4. Second respondent filed E.A. No. 5381 of 1990 for stay of delivery of possession after delivery was ordered on 26.11.1990 and the application was ordered on 10.12.1990. That application was heard along with some applications filed by the legal representatives of the 5th defendant. Orders were passed on 18.12.1990 by the executing court which were challenged by the petitioner herein in C.R.P. No. 86 of 1991 in this Court. That revision was heard by me and disposed of on 6.3.1991. After holding that the surveyor-commissioner had found that the property which was purchased by the second respondent was the same as the subject matter of the suit, I held that there was no defence to the execution proceedings available to the legal representatives of the 5th defendant. Ultimately, I allowed the revision petition and directed the executing court to dispose of E.A. No. 5709 of 1990 which was an application under Section 47, C.P.C. filed by the legal representatives of the 5th defendant and pass orders thereon on or before 12.4.1991.
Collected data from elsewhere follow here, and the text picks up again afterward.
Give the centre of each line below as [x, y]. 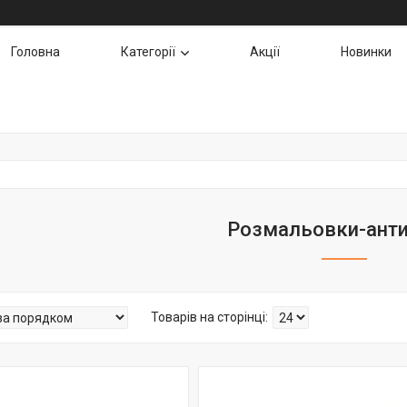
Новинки [366, 52]
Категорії [148, 52]
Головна [35, 52]
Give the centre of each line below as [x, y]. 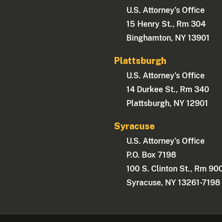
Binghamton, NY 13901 [168, 38]
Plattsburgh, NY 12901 [167, 104]
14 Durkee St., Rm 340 [168, 90]
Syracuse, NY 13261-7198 [174, 183]
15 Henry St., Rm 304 [166, 24]
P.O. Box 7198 [152, 155]
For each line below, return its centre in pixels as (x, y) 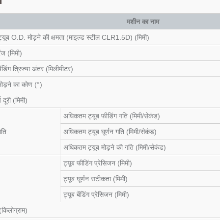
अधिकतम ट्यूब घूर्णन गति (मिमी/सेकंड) (110, 131)
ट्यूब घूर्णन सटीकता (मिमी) (96, 179)
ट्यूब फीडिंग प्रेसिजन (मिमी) (98, 163)
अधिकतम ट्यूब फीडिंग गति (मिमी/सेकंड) (112, 116)
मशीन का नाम (143, 21)
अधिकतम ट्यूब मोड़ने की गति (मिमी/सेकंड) (115, 147)
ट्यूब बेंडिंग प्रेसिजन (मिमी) (96, 194)
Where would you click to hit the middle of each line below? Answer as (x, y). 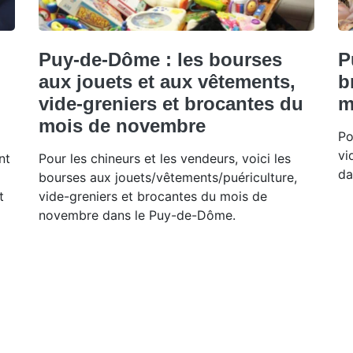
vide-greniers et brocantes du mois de (153, 196)
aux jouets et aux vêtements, (167, 81)
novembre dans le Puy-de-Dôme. (137, 215)
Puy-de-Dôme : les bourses (160, 59)
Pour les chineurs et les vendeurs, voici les (165, 158)
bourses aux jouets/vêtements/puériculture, (168, 177)
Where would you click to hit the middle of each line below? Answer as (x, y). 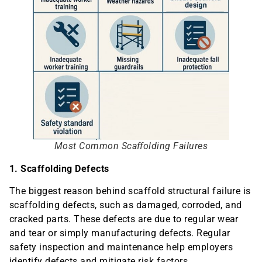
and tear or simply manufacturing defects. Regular (120, 233)
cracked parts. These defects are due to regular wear (124, 219)
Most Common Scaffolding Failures (131, 146)
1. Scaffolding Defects (59, 168)
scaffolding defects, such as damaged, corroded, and (126, 205)
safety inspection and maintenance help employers (121, 247)
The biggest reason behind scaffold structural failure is (130, 191)
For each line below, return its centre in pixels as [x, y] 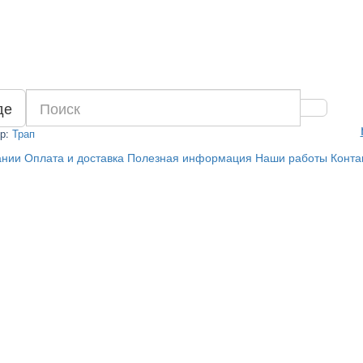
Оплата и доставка [74, 157]
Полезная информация [189, 157]
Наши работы [291, 157]
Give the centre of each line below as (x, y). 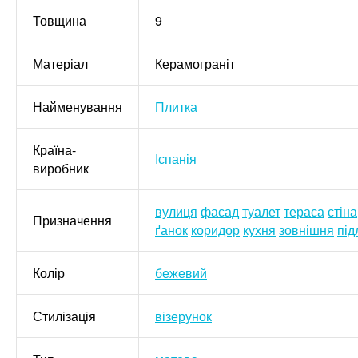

5. Thereafter the executing court heard the matter and reserved orders on 12.4.1991. But, even on 11.4.1991, the legal representatives of the deceased 5th defendant and the second respondent herein filed C.S. No. 494 of 1991 on the Original Side of this Court for injunction restraining the petitioner herein from executing the decree. They also filed O.A. No. 348 of 1991 for injunction till the disposal of the suit. This Court initially granted interim injunction and ordered notice, The matter was heard and ultimately an elaborate order was passed on 23.10.1991 dismissing the application. It was found by the learned Judge in that order that there was deliberate suppression of the facts by the second respondent herein. The following paragraph is relevant;
The very fact that the third applicant has deliberately suppressed the several execution applications filed by his vendor and the plaintiffs 1 and 2 as well as himself before the executing court causing the obstruction of delivery of possession of the suit property on the ground that there is a dispute in the identity of the suit property and that the executing court having found against the third applicant has suppressed in the context that he has referred to in the reply affidavit with an equal plausible explanation clearly proves the disingenuous attitude of the applicants herein in filing this application and getting an order of interim injunction against the defendant herein which clearly brings the third applicant herein with the concept that he is guilty of laches and deliberately suppressing the prior court proceedings and that whereupon making him to disentitle the equitable relief of injunction order from this Court.
6. The learned Judge agreed with my finding in C.R.P. No. 86 of 1991 arid held that the property which was purchased by the second respondent was the same as the subject matter of the suit in which the decree has been passed in favour of the petitioner herein. It was held by the learned Judge that the applicants before him were not entitled to reopen the question in the said suit. Ultimately the learned Judge held as follows:
Having considered the entire legal aspects, the documents relied on by both parties, and rival contentions made on their behalf, I am inclined to hold that the suit property claimed by the applicants herein by virtue of the sale deed of the third applicant since formed part of the property purchased by the defendant under his sale deed dated 17.12.1960 and the subject matter of the decree passed in O.S. No. 923 of 1962, dated 3.3.1964 and E.P. No. 831 of 1981 and having adjudicated upon all the grievances and the identity of the said property by the executing court in the previous proceedings, I am inclined to hold that it is not desirable to restrain the execution of the decree passed in O.S. No. 923 of 1962 in E.P. No. 831 of 1981 on the file of the City Civil Court, Madras. In this context, I am fully satisfied to hold that the third applicant-third plaintiffs had not established a prima facie case against the respondent herein warranting the indulgence of this Court for granting the equitable relief of injunction order against the defendant in executing the decree.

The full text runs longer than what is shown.